Hello. Today I would like to talk again about static analysis. And again about C ++. But unlike PVS-Studio, we will not search for any errors in our programs (although they are looking not only for errors), but for places that are not optimally written. And one of these places is the choice of a container for data in the program. If I am interested in you, then welcome under the cat!

Problem

At CoreHard 2018 Autumn (a very good conference, come) I told you that C ++ compilers are poorly optimized at the moment. And one of my complaints was that compilers cannot optimize the use of containers in our programs. Let's look at a few code examples.

void foo() { std::vector<int> v(42); }

It would seem that in such a simple case the compiler should be able to optimize this function and simply throw out a variable declaration of type std :: vector, since starting from C ++ 14 the compiler is allowed to remove dynamic memory allocations, but the compiler does not. The reason is that at the moment only one C ++ compiler implements optimization for the removal of dynamic allocations - Clang. All the other compilers just do not know how to do it yet. But even Clang can do this in a limited number of cases.
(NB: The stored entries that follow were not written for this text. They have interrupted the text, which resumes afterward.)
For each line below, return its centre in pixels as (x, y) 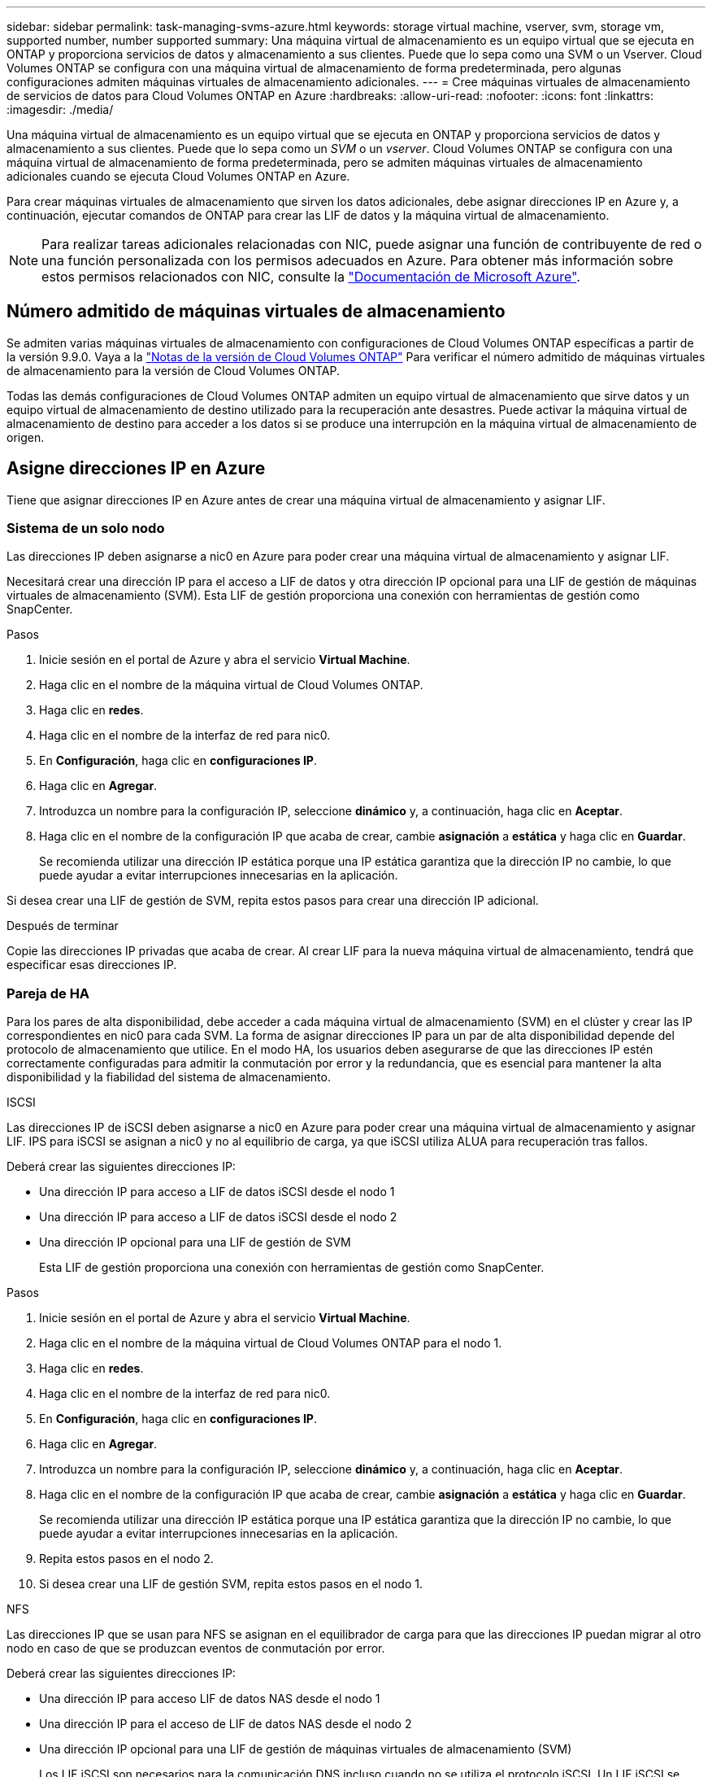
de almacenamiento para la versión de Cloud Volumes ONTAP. (173, 370)
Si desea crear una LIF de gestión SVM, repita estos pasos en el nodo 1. (231, 1584)
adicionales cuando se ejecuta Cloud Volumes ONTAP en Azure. (178, 176)
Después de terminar (63, 926)
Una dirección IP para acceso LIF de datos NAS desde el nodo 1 (210, 1699)
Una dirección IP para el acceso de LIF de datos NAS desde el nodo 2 (226, 1724)
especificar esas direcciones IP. (92, 965)
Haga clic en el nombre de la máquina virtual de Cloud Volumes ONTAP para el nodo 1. (271, 1343)

In this case, we could replace std :: vector with std :: array, provided that the size of the vector to be allocated is not too large, since we may simply not have enough stack for such a replacement. Such a replacement will remove a rather expensive memory allocation on the heap, and the advantage is that when using std :: array, the compiler can already throw std :: array out of a function at all!
')
If we are talking about performance optimization, I propose to consider the following example:

 void foo() { std::vector<int> v; for(int i = 0; i < 42; ++i) { v.insert(v.begin(), 42); } for(const auto val : v) { std::cout << val << ' '; } }

In this case, we see the use of extremely inefficient in the case of std :: vector operation - insertion at the beginning of the container. All C ++ programmers know that it is extremely bad to do, as it causes all elements to shift each time, which leads to high costs of copying / moving. Much nicer in this case would be to replace std :: list, which doesn’t care where the insertion takes place, or std :: deque (although it is in this case you can perfectly see that you don’t just need to use insert. But this is just an example, not more :)
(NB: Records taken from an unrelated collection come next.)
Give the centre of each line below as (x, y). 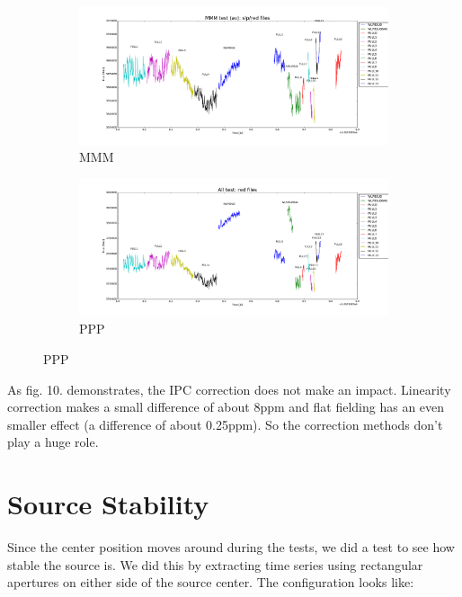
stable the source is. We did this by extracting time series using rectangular (215, 564)
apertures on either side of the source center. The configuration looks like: (211, 582)
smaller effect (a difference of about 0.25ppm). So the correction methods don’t (225, 424)
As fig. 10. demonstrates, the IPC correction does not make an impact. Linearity (229, 389)
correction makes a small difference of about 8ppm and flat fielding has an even (226, 407)
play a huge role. (53, 442)
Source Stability (108, 504)
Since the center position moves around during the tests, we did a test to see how (231, 547)
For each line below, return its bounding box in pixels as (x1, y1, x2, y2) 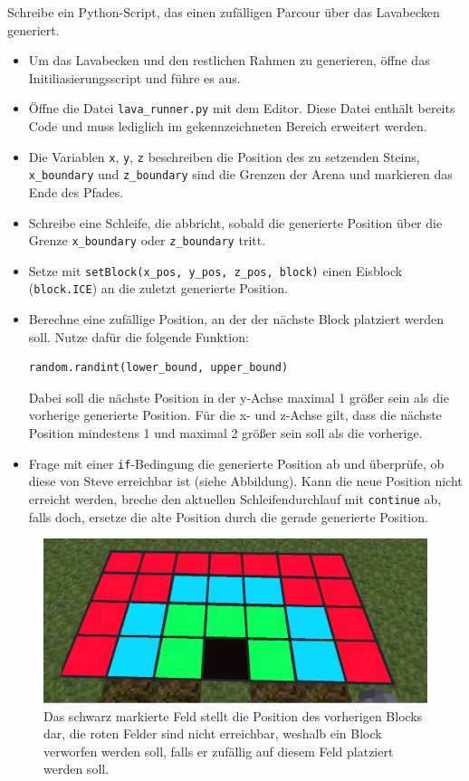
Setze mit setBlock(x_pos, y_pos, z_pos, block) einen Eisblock (28, 261, 403, 280)
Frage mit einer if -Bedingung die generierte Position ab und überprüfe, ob (28, 453, 445, 472)
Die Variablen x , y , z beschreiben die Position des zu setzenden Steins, (28, 147, 420, 166)
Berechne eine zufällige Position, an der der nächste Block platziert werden (28, 310, 445, 329)
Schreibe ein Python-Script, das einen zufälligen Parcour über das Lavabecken (7, 3, 440, 21)
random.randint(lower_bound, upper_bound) (28, 361, 289, 375)
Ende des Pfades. (28, 182, 124, 201)
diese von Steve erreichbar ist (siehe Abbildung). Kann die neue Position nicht (28, 471, 463, 491)
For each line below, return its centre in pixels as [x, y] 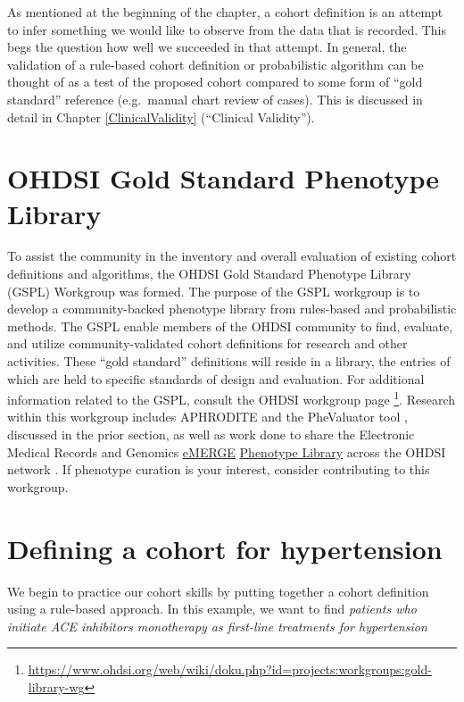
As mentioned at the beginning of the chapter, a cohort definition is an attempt [225, 12]
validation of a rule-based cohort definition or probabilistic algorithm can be [215, 64]
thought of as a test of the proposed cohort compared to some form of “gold [215, 82]
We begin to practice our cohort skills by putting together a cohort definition [218, 591]
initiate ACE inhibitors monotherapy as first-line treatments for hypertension [217, 626]
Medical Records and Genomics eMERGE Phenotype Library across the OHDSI [227, 451]
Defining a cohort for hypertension [225, 548]
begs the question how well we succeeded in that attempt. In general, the [207, 47]
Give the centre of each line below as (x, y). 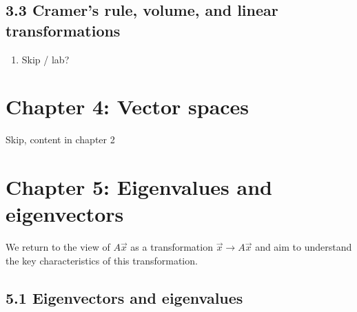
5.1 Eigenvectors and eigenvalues (124, 297)
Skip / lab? (45, 59)
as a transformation (172, 247)
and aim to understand (304, 247)
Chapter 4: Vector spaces (127, 106)
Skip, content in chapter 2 (60, 139)
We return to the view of (58, 247)
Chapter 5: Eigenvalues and (139, 187)
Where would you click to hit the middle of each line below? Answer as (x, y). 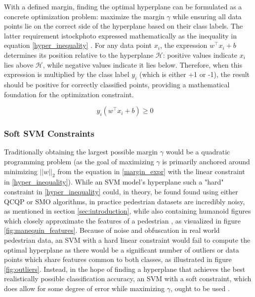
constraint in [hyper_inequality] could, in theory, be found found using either (121, 191)
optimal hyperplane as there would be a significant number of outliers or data (122, 249)
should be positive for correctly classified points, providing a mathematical (117, 84)
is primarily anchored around (206, 161)
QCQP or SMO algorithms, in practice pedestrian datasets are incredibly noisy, (125, 201)
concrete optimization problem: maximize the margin (84, 16)
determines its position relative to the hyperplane (79, 55)
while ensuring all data (207, 16)
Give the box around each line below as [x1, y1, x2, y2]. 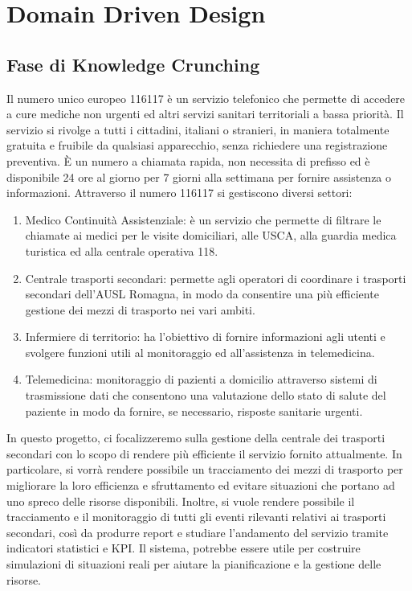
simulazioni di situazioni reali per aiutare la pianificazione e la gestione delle [6, 556, 381, 573]
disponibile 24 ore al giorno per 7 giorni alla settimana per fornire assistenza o [6, 168, 392, 185]
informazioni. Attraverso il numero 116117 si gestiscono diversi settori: [6, 184, 353, 201]
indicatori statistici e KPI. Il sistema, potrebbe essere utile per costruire [6, 540, 361, 556]
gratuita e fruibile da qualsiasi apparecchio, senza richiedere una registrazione [6, 137, 388, 154]
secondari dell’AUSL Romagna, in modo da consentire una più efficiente [25, 285, 379, 302]
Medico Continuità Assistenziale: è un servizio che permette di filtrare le [25, 211, 381, 228]
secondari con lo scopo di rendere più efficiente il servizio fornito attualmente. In [6, 445, 402, 462]

Let's look at another sample code:

 void foo() { std::list<int> v; for(int i = 0; i < 3; ++i) { v.push_front(i); } for(const auto val : v) { std::cout << val << ' '; } }

In this case, we can notice that we can replace std :: list without pain (yes, I know that rarely anyone uses it) with std :: forward_list. In this case, we will absolutely lose nothing, but we will get memory savings. Naturally, the compiler now does not optimize them.

A similar trick can also be done in the following example:

 void foo() { std::deque<int> v; for(int i = 0; i < 3; ++i) { v.push_back(i); } for(int i = 0; i < 3; ++i) { std::cout << v.back() << ' '; v.pop_back(); } }

Here we can see that what we really need is not std :: deque, but std :: stack. You can’t call this optimization, because std :: stack is an adapter, and by default it uses std :: deque inside (unless the user specifies otherwise). Here you can talk more about semantic optimization, i.e. simplifying code to understand. From my point of view, this is also important. If you ask, “Maybe such a replacement also gives a performance boost?”, I will answer “Maybe. See implementation details in your version of the standard library. ”

Well, I think enough examples. Each of you can come up with a lot of them too.

Means used

To implement the static analyzer, I used the Clang Static Analzyer (CSA) and Clang Tidy, which are included in the LLVM distribution. I chose these tools, because I consider them the most promising among the open means of static analysis. In addition, Clang provides one of the highest quality parsers of the C ++ language, which other static analyzers cannot boast of (unless of course they use libclang).

Both CSA and Clang Tidy are static analyzers, both of which are part of LLVM. What is the difference? The difference is that Clang Tidy is designed to write simple checks, which basically consist in finding a pattern on an abstract syntax tree, displaying a warning and possibly replacing it automatically with another one. You can read more about Clang Tidy here .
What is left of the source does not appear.